Penile cancer is an uncommon malignancy that is psychologically devastating to the patient and can pose a challenge to clinicians. Patients with this condition tend to delay seeking medical attention due to embarrassment, guilt, fear, neglect, and denial. Additionally, the lesions are generally painless and do not typically cause erectile dysfunction or voiding difficulties in their early stages.

Patients often attempt to self-medicate with lotions, creams, or salves before seeking care. Up to 50% of patients with penile cancers will have delayed seeking medical attention for the lesion for up to 1 year. The delays in treatment may also be partly attributable to clinicians, as an estimated 25% of penile malignancies are diagnosed initially as benign lesions.

Many patients receive ointments, salves, and antibiotics from their clinician before seeing a urologist or dermatologist. The COVID-19 pandemic exacerbated this problem, especially as virtual visits are notoriously inadequate in evaluating penile lesions and possible carcinoma.

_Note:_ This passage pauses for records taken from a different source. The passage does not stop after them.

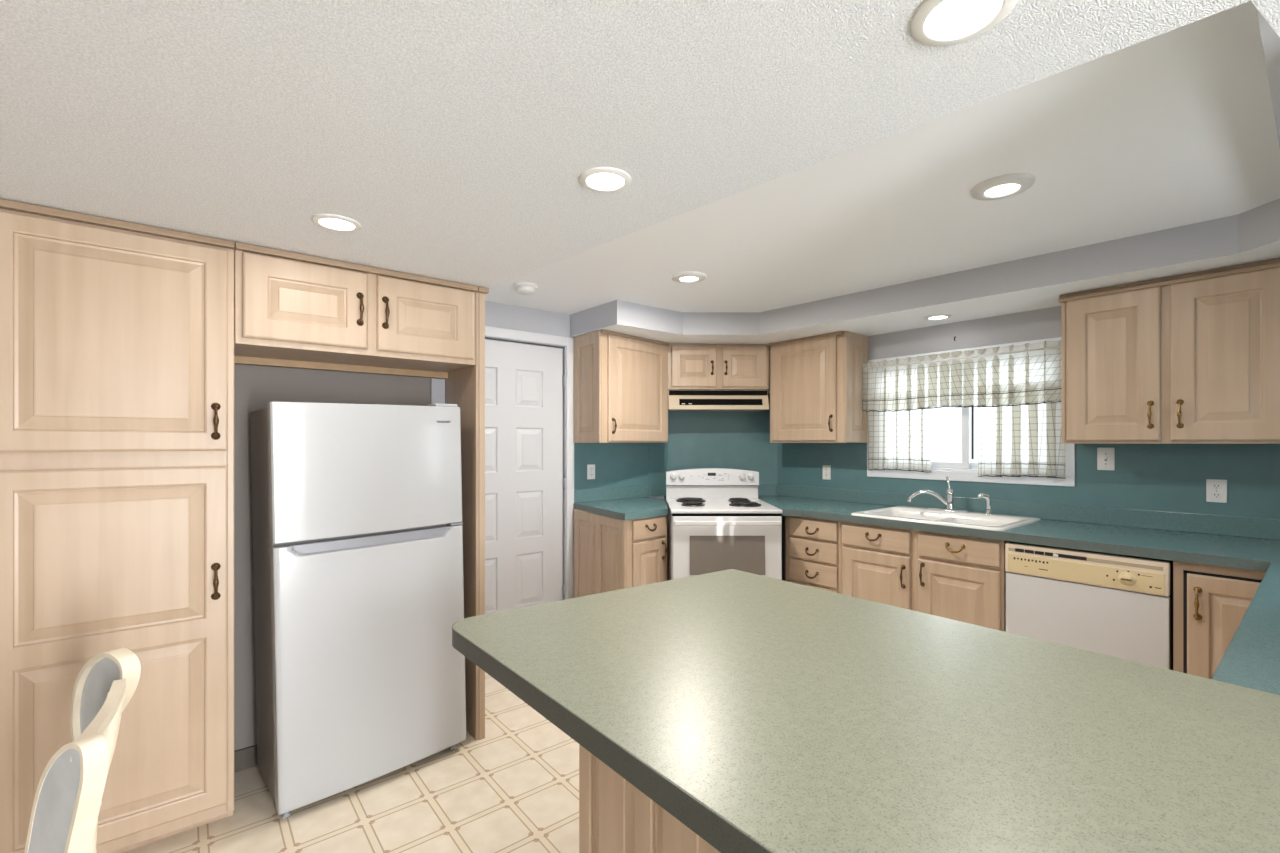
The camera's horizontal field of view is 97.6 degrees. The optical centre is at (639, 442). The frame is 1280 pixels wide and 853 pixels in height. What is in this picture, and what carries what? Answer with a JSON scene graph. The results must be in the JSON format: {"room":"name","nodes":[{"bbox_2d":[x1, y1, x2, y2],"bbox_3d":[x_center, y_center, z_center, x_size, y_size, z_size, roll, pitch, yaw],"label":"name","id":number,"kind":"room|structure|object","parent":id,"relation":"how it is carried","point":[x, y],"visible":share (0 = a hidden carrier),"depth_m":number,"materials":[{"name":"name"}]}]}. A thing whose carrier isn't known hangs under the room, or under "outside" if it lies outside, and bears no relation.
{"room":"kitchen","nodes":[
{"label":"kitchen","id":0,"kind":"room"},
{"bbox_2d":[234,364,436,750],"bbox_3d":[-2.529,0.323,1.813,3.848,2.154,0.100,0,0,-39],"label":"wall","id":1,"kind":"structure","parent":0,"point":[255,386],"depth_m":2.43,"materials":[{"name":"grey paint"}]},
{"bbox_2d":[234,745,257,771],"bbox_3d":[-1.389,1.357,2.663,0.890,0.085,0.012,0,0,-39],"label":"baseboard","id":2,"kind":"structure","parent":1,"relation":"attached to","point":[244,758],"depth_m":2.41,"materials":[{"name":"grey plastic"}]},
{"bbox_2d":[234,242,477,378],"bbox_3d":[-1.239,-0.534,2.479,0.918,0.396,0.470,0,0,-39],"label":"upper cabinet","id":3,"kind":"object","parent":1,"relation":"attached to","point":[292,309],"visible":0.97,"depth_m":2.30,"materials":[{"name":"brown wood"}]},
{"bbox_2d":[431,378,444,403],"bbox_3d":[-1.058,0.487,2.930,0.071,1.645,0.014,0,0,-39],"label":"trim","id":4,"kind":"structure","parent":1,"relation":"attached to","point":[437,385],"depth_m":2.92,"materials":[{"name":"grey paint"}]},
{"bbox_2d":[122,672,578,852],"bbox_3d":[0.380,1.430,0.977,7.320,0.060,7.340,0,0,-39],"label":"floor","id":5,"kind":"structure","parent":0,"point":[513,789],"depth_m":2.15,"materials":[{"name":"beige tile"}]},
{"bbox_2d":[24,648,140,852],"bbox_3d":[-1.369,0.957,1.118,0.547,0.895,0.606,0,0,-39],"label":"dining chair","id":6,"kind":"object","parent":5,"relation":"on","point":[67,803],"visible":1,"depth_m":1.07,"materials":[{"name":"beige paint"}]},
{"bbox_2d":[0,198,234,852],"bbox_3d":[-1.891,0.334,1.952,0.755,2.132,0.470,0,0,-39],"label":"pantry cabinet","id":7,"kind":"object","parent":5,"relation":"on","point":[117,336],"visible":0.99,"depth_m":1.84,"materials":[{"name":"brown wood"}]},
{"bbox_2d":[250,402,465,818],"bbox_3d":[-1.212,0.612,2.455,0.739,1.564,0.451,-1,0,-43],"label":"refrigerator","id":8,"kind":"object","parent":5,"relation":"on","point":[357,508],"visible":1,"depth_m":2.24,"materials":[{"name":"grey metal"}]},
{"bbox_2d":[445,286,488,739],"bbox_3d":[-0.872,0.334,2.800,0.053,2.132,0.446,0,0,-39],"label":"end panel","id":9,"kind":"object","parent":5,"relation":"on","point":[465,387],"visible":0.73,"depth_m":2.66,"materials":[{"name":"brown wood"}]},
{"bbox_2d":[574,509,666,597],"bbox_3d":[-0.014,0.966,4.451,0.795,0.868,0.855,0,0,-34],"label":"base cabinet","id":10,"kind":"object","parent":5,"relation":"on","point":[611,554],"visible":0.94,"depth_m":4.08,"materials":[{"name":"brown wood"}]},
{"bbox_2d":[574,485,667,519],"bbox_3d":[-0.013,0.457,4.445,0.898,0.150,0.824,0,0,-39],"label":"countertop","id":11,"kind":"structure","parent":10,"relation":"on","point":[633,502],"depth_m":4.54,"materials":[{"name":"teal laminate"}]},
{"bbox_2d":[579,744,720,852],"bbox_3d":[0.668,0.967,1.004,0.739,0.866,1.720,0,0,-39],"label":"base cabinet","id":12,"kind":"object","parent":5,"relation":"on","point":[615,816],"visible":0.1,"depth_m":1.29,"materials":[{"name":"brown wood"}]},
{"bbox_2d":[452,569,1279,852],"bbox_3d":[0.537,0.509,1.068,1.101,0.046,2.045,0,0,-39],"label":"countertop","id":13,"kind":"structure","parent":12,"relation":"on","point":[763,714],"depth_m":0.97,"materials":[{"name":"green laminate"}]},
{"bbox_2d":[666,468,782,580],"bbox_3d":[0.610,0.792,4.342,0.786,1.155,0.920,0,0,0],"label":"stove","id":14,"kind":"object","parent":5,"relation":"on","point":[717,520],"visible":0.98,"depth_m":3.92,"materials":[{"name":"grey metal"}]},
{"bbox_2d":[666,499,782,513],"bbox_3d":[0.610,0.483,4.350,0.786,0.027,0.845,0,0,0],"label":"cooktop","id":15,"kind":"object","parent":14,"relation":"in","point":[675,506],"depth_m":4.12,"materials":[{"name":"white metal"}]},
{"bbox_2d":[786,516,840,593],"bbox_3d":[1.505,0.966,4.249,0.794,0.868,0.457,0,0,-39],"label":"base cabinet","id":16,"kind":"object","parent":5,"relation":"on","point":[813,545],"visible":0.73,"depth_m":3.99,"materials":[{"name":"brown wood"}]},
{"bbox_2d":[841,521,1007,631],"bbox_3d":[1.905,0.966,3.639,0.660,0.868,0.990,0,0,-39],"label":"base cabinet","id":17,"kind":"object","parent":5,"relation":"on","point":[950,576],"visible":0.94,"depth_m":3.38,"materials":[{"name":"brown wood"}]},
{"bbox_2d":[1005,541,1172,669],"bbox_3d":[2.428,0.956,2.987,0.644,0.828,0.656,0,0,-39],"label":"dishwasher","id":18,"kind":"object","parent":5,"relation":"on","point":[1115,605],"visible":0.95,"depth_m":2.77,"materials":[{"name":"grey metal"}]},
{"bbox_2d":[1173,561,1265,678],"bbox_3d":[2.800,0.966,2.613,0.760,0.868,0.371,0,0,-39],"label":"base cabinet","id":19,"kind":"object","parent":5,"relation":"on","point":[1210,602],"visible":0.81,"depth_m":2.46,"materials":[{"name":"brown wood"}]},
{"bbox_2d":[485,301,573,599],"bbox_3d":[-0.358,0.180,4.791,3.310,2.440,0.120,0,0,-39],"label":"wall","id":20,"kind":"structure","parent":0,"point":[499,315],"depth_m":4.34,"materials":[{"name":"grey paint"}]},
{"bbox_2d":[485,339,564,613],"bbox_3d":[-0.984,0.311,4.215,0.973,2.153,0.105,0,0,-39],"label":"door","id":21,"kind":"structure","parent":20,"relation":"in","point":[525,482],"depth_m":4.29,"materials":[{"name":"grey paint"}]},
{"bbox_2d":[485,326,573,598],"bbox_3d":[-0.974,0.274,4.203,1.122,2.252,0.020,0,0,-39],"label":"trim","id":22,"kind":"structure","parent":20,"relation":"attached to","point":[496,332],"depth_m":4.51,"materials":[{"name":"grey paint"}]},
{"bbox_2d":[565,348,565,598],"bbox_3d":[-1.014,0.315,4.251,1.000,2.170,0.115,0,0,-39],"label":"trim","id":23,"kind":"structure","parent":20,"relation":"attached to","point":[565,348],"depth_m":4.52,"materials":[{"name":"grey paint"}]},
{"bbox_2d":[574,443,647,489],"bbox_3d":[-0.233,0.241,4.806,0.785,0.484,0.011,0,0,-39],"label":"backsplash","id":24,"kind":"structure","parent":20,"relation":"attached to","point":[616,464],"depth_m":4.79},
{"bbox_2d":[587,464,594,478],"bbox_3d":[-0.405,0.240,4.654,0.078,0.122,0.009,0,0,-39],"label":"wall outlet","id":25,"kind":"object","parent":24,"relation":"attached to","point":[590,468],"visible":1,"depth_m":4.65,"materials":[{"name":"white plastic"}]},
{"bbox_2d":[574,329,669,442],"bbox_3d":[-0.100,-0.431,4.631,0.800,0.858,0.418,0,0,-39],"label":"upper cabinet","id":26,"kind":"object","parent":20,"relation":"attached to","point":[621,380],"visible":1,"depth_m":4.45,"materials":[{"name":"brown wood"}]},
{"bbox_2d":[0,0,1279,287],"bbox_3d":[-0.431,-0.904,-0.381,4.350,0.340,6.150,0,0,-39],"label":"ceiling","id":27,"kind":"structure","parent":0,"point":[459,136],"depth_m":1.21,"materials":[{"name":"white paint"}]},
{"bbox_2d":[312,214,360,231],"bbox_3d":[-1.009,-0.730,1.863,0.144,0.008,0.144,0,0,-39],"label":"recessed light","id":28,"kind":"object","parent":27,"relation":"in","point":[335,222],"visible":1,"depth_m":1.85,"materials":[{"name":"white plastic"}]},
{"bbox_2d":[579,167,630,191],"bbox_3d":[-0.096,-0.730,1.560,0.144,0.008,0.144,0,0,-39],"label":"recessed light","id":29,"kind":"object","parent":27,"relation":"in","point":[599,179],"visible":1,"depth_m":1.55,"materials":[{"name":"white plastic"}]},
{"bbox_2d":[910,0,1017,45],"bbox_3d":[0.548,-0.730,0.952,0.160,0.008,0.160,0,0,-39],"label":"recessed light","id":30,"kind":"object","parent":27,"relation":"in","point":[934,22],"visible":1,"depth_m":0.96,"materials":[{"name":"white plastic"}]},
{"bbox_2d":[650,350,769,498],"bbox_3d":[0.674,0.180,5.141,1.045,2.440,0.655,0,0,-39],"label":"wall","id":31,"kind":"structure","parent":0,"point":[662,496],"depth_m":5.21,"materials":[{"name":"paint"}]},
{"bbox_2d":[648,393,777,496],"bbox_3d":[0.667,0.012,5.191,1.213,0.944,0.136,0,0,-7],"label":"backsplash","id":32,"kind":"structure","parent":31,"relation":"attached to","point":[696,439],"depth_m":5.20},
{"bbox_2d":[668,344,768,389],"bbox_3d":[0.678,-0.662,4.976,0.881,0.392,0.360,0,0,-1],"label":"upper cabinet","id":33,"kind":"object","parent":31,"relation":"attached to","point":[690,366],"visible":0.98,"depth_m":4.84,"materials":[{"name":"brown wood"}]},
{"bbox_2d":[668,390,768,411],"bbox_3d":[0.678,-0.375,4.993,0.869,0.170,0.325,0,0,-1],"label":"range hood","id":34,"kind":"object","parent":33,"relation":"attached to","point":[678,400],"visible":0.96,"depth_m":4.85,"materials":[{"name":"beige metal"}]},
{"bbox_2d":[669,390,767,394],"bbox_3d":[0.680,-0.435,4.868,0.857,0.041,0.016,0,0,-1],"label":"grille","id":35,"kind":"object","parent":34,"relation":"attached to","point":[671,392],"depth_m":4.86,"materials":[{"name":"black metal"}]},
{"bbox_2d":[679,399,762,404],"bbox_3d":[0.700,-0.355,4.848,0.721,0.054,0.028,0,0,-1],"label":"grille","id":36,"kind":"object","parent":34,"relation":"attached to","point":[681,401],"depth_m":4.84,"materials":[{"name":"black metal"}]},
{"bbox_2d":[485,1,1279,314],"bbox_3d":[1.025,-1.070,3.042,3.320,0.060,4.640,0,0,-39],"label":"ceiling","id":37,"kind":"structure","parent":0,"point":[1176,127],"depth_m":2.33,"materials":[{"name":"white paint"}]},
{"bbox_2d":[513,282,536,294],"bbox_3d":[-0.755,-1.014,3.692,0.156,0.052,0.156,0,0,-39],"label":"smoke detector","id":38,"kind":"object","parent":37,"relation":"attached to","point":[524,288],"visible":1,"depth_m":3.64,"materials":[{"name":"white plastic"}]},
{"bbox_2d":[671,271,706,282],"bbox_3d":[0.306,-1.030,3.495,0.220,0.020,0.220,0,0,-39],"label":"recessed light","id":39,"kind":"object","parent":37,"relation":"in","point":[685,276],"visible":1,"depth_m":3.46,"materials":[{"name":"white plastic"}]},
{"bbox_2d":[971,173,1034,199],"bbox_3d":[1.466,-1.030,2.266,0.220,0.020,0.220,0,0,-39],"label":"recessed light","id":40,"kind":"object","parent":37,"relation":"in","point":[1007,185],"visible":1,"depth_m":2.24,"materials":[{"name":"white plastic"}]},
{"bbox_2d":[1256,8,1279,145],"bbox_3d":[2.068,-0.956,1.376,2.203,0.188,0.658,0,0,-39],"label":"trim","id":41,"kind":"structure","parent":37,"relation":"attached to","point":[1270,39],"depth_m":1.26,"materials":[{"name":"grey paint"}]},
{"bbox_2d":[781,306,1075,580],"bbox_3d":[2.339,0.180,4.009,0.140,2.440,4.490,0,0,-39],"label":"wall","id":42,"kind":"structure","parent":0,"point":[1045,323],"depth_m":3.93,"materials":[{"name":"grey paint"}]},
{"bbox_2d":[768,331,867,442],"bbox_3d":[1.462,-0.432,4.666,0.393,0.860,0.724,0,0,-39],"label":"upper cabinet","id":43,"kind":"object","parent":42,"relation":"attached to","point":[816,381],"visible":0.99,"depth_m":4.48,"materials":[{"name":"brown wood"}]},
{"bbox_2d":[570,198,1279,349],"bbox_3d":[1.555,-0.956,3.432,1.905,0.188,4.500,0,0,-39],"label":"soffit","id":44,"kind":"structure","parent":42,"relation":"attached to","point":[1037,282],"depth_m":3.43,"materials":[{"name":"grey paint"}]},
{"bbox_2d":[924,314,951,319],"bbox_3d":[2.036,-0.858,3.827,0.170,0.008,0.170,0,0,-39],"label":"recessed light","id":45,"kind":"object","parent":44,"relation":"in","point":[938,316],"visible":1,"depth_m":3.81,"materials":[{"name":"white plastic"}]},
{"bbox_2d":[867,337,1074,486],"bbox_3d":[2.309,-0.198,4.023,0.150,0.935,1.356,0,0,-39],"label":"window","id":46,"kind":"structure","parent":42,"relation":"in","point":[966,470],"depth_m":3.97,"materials":[{"name":"white plastic"}]},
{"bbox_2d":[868,407,930,471],"bbox_3d":[1.971,-0.083,4.280,0.047,0.601,0.506,0,0,-37],"label":"curtain","id":47,"kind":"object","parent":46,"relation":"hanging from","point":[899,440],"visible":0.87,"depth_m":4.27,"materials":[{"name":"fabric"}]},
{"bbox_2d":[862,339,1061,411],"bbox_3d":[2.213,-0.439,3.949,0.092,0.400,1.348,0,0,-39],"label":"curtain","id":48,"kind":"object","parent":46,"relation":"hanging from","point":[1025,374],"visible":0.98,"depth_m":3.85,"materials":[{"name":"fabric"}]},
{"bbox_2d":[978,400,1065,478],"bbox_3d":[2.486,-0.077,3.655,0.054,0.614,0.505,0,0,-39],"label":"curtain","id":49,"kind":"object","parent":46,"relation":"hanging from","point":[1020,440],"visible":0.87,"depth_m":3.65,"materials":[{"name":"fabric"}]},
{"bbox_2d":[778,443,1279,518],"bbox_3d":[2.467,0.241,3.734,0.007,0.484,3.762,0,0,-39],"label":"backsplash","id":50,"kind":"structure","parent":42,"relation":"attached to","point":[1157,477],"depth_m":3.26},
{"bbox_2d":[823,465,830,479],"bbox_3d":[1.598,0.252,4.794,0.009,0.122,0.078,0,0,-39],"label":"wall outlet","id":51,"kind":"object","parent":50,"relation":"attached to","point":[826,468],"visible":1,"depth_m":4.79,"materials":[{"name":"white plastic"}]},
{"bbox_2d":[1097,448,1114,469],"bbox_3d":[2.773,0.095,3.335,0.018,0.135,0.082,0,0,-39],"label":"light switch","id":52,"kind":"object","parent":50,"relation":"attached to","point":[1105,456],"visible":1,"depth_m":3.33,"materials":[{"name":"white plastic"}]},
{"bbox_2d":[1206,479,1226,502],"bbox_3d":[3.067,0.255,2.978,0.009,0.122,0.078,0,0,-39],"label":"wall outlet","id":53,"kind":"object","parent":50,"relation":"attached to","point":[1216,490],"visible":1,"depth_m":2.98,"materials":[{"name":"white plastic"}]},
{"bbox_2d":[1212,484,1220,488],"bbox_3d":[3.065,0.231,2.977,0.004,0.028,0.034,0,0,-39],"label":"receptacle","id":54,"kind":"object","parent":53,"relation":"attached to","point":[1214,486],"depth_m":2.98,"materials":[{"name":"grey plastic"}]},
{"bbox_2d":[1212,493,1220,497],"bbox_3d":[3.065,0.279,2.977,0.004,0.028,0.034,0,0,-39],"label":"receptacle","id":55,"kind":"object","parent":53,"relation":"attached to","point":[1214,495],"depth_m":2.98,"materials":[{"name":"grey plastic"}]},
{"bbox_2d":[1059,258,1279,443],"bbox_3d":[2.823,-0.428,2.988,0.388,0.862,0.895,0,0,-39],"label":"upper cabinet","id":56,"kind":"object","parent":42,"relation":"attached to","point":[1189,358],"visible":1,"depth_m":2.86,"materials":[{"name":"brown wood"}]},
{"bbox_3d":[2.081,0.966,1.458,1.830,0.868,0.660,0,0,-39],"label":"base cabinet","id":57,"kind":"object","parent":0,"visible":0},
{"bbox_2d":[664,484,1279,694],"bbox_3d":[1.241,0.457,3.162,2.628,0.150,4.415,0,0,-39],"label":"countertop","id":58,"kind":"structure","parent":57,"relation":"on","point":[1251,659],"depth_m":2.94,"materials":[{"name":"teal laminate"}]},
{"bbox_2d":[851,506,1040,530],"bbox_3d":[1.975,0.564,3.656,0.720,0.184,0.915,0,0,-39],"label":"sink","id":59,"kind":"object","parent":58,"relation":"in","point":[976,520],"visible":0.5,"depth_m":3.66,"materials":[{"name":"white ceramic"}]},
{"bbox_2d":[907,476,969,512],"bbox_3d":[2.069,0.352,3.914,0.391,0.238,0.178,0,0,18],"label":"tap","id":60,"kind":"object","parent":59,"relation":"on","point":[949,493],"visible":1,"depth_m":3.87,"materials":[{"name":"silver metal"}]},
{"bbox_2d":[978,494,992,514],"bbox_3d":[2.278,0.402,3.693,0.092,0.139,0.049,0,0,1],"label":"sprayer","id":61,"kind":"object","parent":59,"relation":"on","point":[986,496],"visible":1,"depth_m":3.68,"materials":[{"name":"silver metal"}]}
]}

This delay in diagnosis is quite serious, as it can decrease the likelihood of survival, increase morbidity, and limit the ability to retain a functioning, satisfactory result after surgical intervention.

The most common penile malignancy is squamous cell carcinoma, but nonsquamous malignant neoplasms of the penis also exist, including basal cell carcinomas, melanomas, sarcomas, metastatic cancers, and adenosquamous carcinomas. Premalignant penile lesions, formerly called Bowenoid papulosis, Bowen disease, erythroplasia of Queryrat, and squamous cell carcinoma in situ of the penis, are now classified as penile intraepithelial neoplasia. Bowenoid papulosis is often classified separately by dermatologists due to its generally benign and self-limiting course with a close clinical similarity to genital warts, even though histologically, it more closely resembles squamous cell carcinoma in situ. For more details on Bowenoid papulosis, see the companion StatPearls review on "Bowenoid Papulosis."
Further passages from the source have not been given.